Your task
Scan the data for "with" and copy the lines it appears in.

Saved entries:
Start of Block

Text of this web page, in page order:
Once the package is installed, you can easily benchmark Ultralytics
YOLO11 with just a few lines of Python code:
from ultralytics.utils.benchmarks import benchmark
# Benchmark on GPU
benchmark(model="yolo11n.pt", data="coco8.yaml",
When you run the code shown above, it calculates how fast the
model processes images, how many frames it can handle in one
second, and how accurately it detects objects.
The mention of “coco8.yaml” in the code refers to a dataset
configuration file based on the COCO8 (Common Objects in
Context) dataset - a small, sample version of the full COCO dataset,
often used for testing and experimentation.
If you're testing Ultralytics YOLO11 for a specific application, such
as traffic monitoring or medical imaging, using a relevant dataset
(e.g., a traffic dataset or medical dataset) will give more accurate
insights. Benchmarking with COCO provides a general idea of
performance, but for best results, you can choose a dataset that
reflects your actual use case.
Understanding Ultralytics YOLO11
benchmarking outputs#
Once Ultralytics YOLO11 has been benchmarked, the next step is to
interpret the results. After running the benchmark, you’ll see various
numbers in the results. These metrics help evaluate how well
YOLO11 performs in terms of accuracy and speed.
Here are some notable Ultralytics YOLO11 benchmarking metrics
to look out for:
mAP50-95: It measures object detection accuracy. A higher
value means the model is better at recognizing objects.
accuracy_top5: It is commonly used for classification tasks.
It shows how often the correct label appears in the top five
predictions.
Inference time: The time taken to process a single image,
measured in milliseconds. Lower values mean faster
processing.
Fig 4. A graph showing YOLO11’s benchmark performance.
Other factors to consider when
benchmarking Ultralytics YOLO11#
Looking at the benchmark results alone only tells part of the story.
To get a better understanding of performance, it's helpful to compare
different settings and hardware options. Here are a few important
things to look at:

End of Block

Completed exercise
YOLO11 with just a few lines of Python code:
insights. Benchmarking with COCO provides a general idea of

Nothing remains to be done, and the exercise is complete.